▶ _Exercise_: In the listing below, find the line holding "Turkish reports said" and the line holding "of air strikes targeting Assad's opponents.". Write out those two lines and all lines between, exactly, and nothing more.

▶ _Material supplied_:
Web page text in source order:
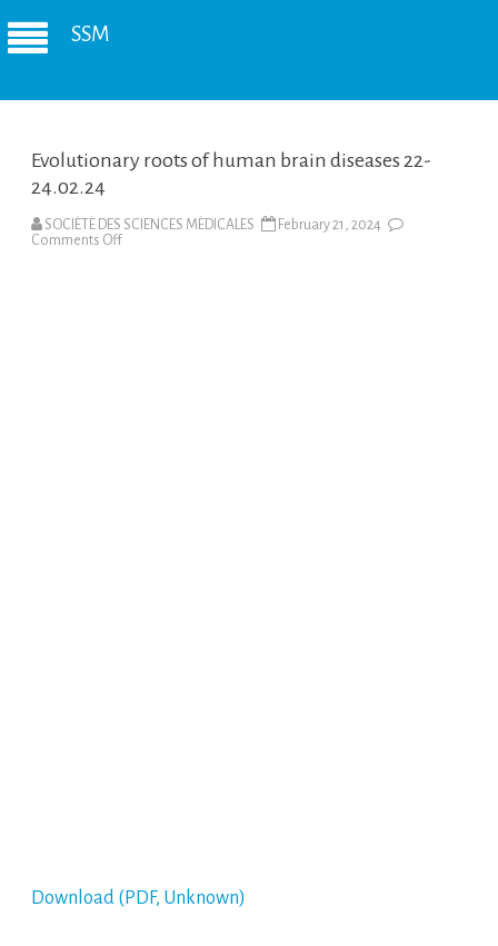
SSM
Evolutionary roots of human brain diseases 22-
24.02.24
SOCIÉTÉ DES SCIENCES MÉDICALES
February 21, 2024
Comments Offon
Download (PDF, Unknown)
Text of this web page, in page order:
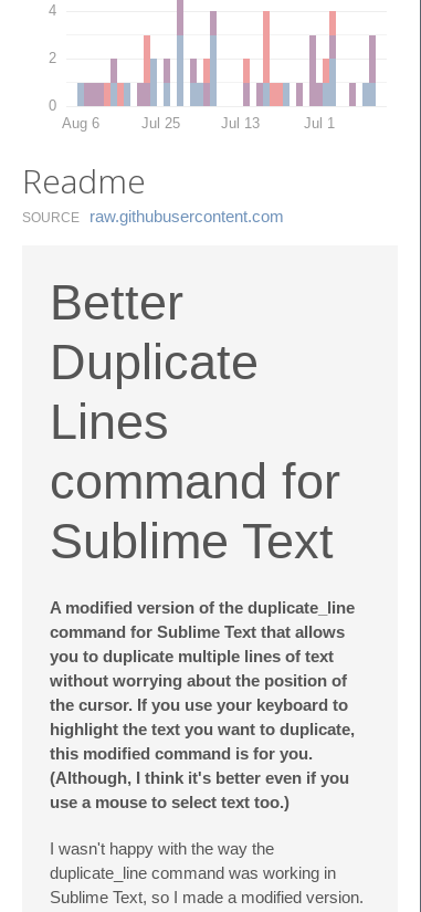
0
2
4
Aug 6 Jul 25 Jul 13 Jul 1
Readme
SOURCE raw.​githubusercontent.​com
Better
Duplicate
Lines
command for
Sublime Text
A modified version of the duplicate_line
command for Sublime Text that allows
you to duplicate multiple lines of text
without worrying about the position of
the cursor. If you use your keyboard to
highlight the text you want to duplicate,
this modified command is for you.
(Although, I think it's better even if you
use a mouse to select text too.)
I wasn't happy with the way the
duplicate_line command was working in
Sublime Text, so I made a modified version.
* * *
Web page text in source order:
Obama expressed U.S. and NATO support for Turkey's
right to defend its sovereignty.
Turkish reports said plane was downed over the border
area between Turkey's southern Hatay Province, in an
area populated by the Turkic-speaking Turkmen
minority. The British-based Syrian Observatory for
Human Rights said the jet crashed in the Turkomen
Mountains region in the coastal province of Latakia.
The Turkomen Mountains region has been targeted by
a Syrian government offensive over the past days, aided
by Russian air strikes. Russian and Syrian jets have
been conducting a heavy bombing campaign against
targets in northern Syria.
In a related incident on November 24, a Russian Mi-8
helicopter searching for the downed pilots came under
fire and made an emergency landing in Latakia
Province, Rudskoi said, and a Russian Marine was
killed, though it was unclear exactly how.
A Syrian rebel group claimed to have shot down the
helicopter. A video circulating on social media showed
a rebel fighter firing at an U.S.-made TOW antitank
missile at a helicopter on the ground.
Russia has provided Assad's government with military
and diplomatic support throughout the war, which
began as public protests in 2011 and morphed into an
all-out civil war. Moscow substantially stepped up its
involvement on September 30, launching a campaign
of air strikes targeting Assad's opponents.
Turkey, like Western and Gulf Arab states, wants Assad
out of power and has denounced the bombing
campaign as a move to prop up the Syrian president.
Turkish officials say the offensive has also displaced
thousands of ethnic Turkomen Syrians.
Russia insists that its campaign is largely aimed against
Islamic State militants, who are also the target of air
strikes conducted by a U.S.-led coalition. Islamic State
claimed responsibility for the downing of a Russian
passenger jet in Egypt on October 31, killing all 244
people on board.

▶ _Solution to this exercise_:
Turkish reports said plane was downed over the border
area between Turkey's southern Hatay Province, in an
area populated by the Turkic-speaking Turkmen
minority. The British-based Syrian Observatory for
Human Rights said the jet crashed in the Turkomen
Mountains region in the coastal province of Latakia.
The Turkomen Mountains region has been targeted by
a Syrian government offensive over the past days, aided
by Russian air strikes. Russian and Syrian jets have
been conducting a heavy bombing campaign against
targets in northern Syria.
In a related incident on November 24, a Russian Mi-8
helicopter searching for the downed pilots came under
fire and made an emergency landing in Latakia
Province, Rudskoi said, and a Russian Marine was
killed, though it was unclear exactly how.
A Syrian rebel group claimed to have shot down the
helicopter. A video circulating on social media showed
a rebel fighter firing at an U.S.-made TOW antitank
missile at a helicopter on the ground.
Russia has provided Assad's government with military
and diplomatic support throughout the war, which
began as public protests in 2011 and morphed into an
all-out civil war. Moscow substantially stepped up its
involvement on September 30, launching a campaign
of air strikes targeting Assad's opponents.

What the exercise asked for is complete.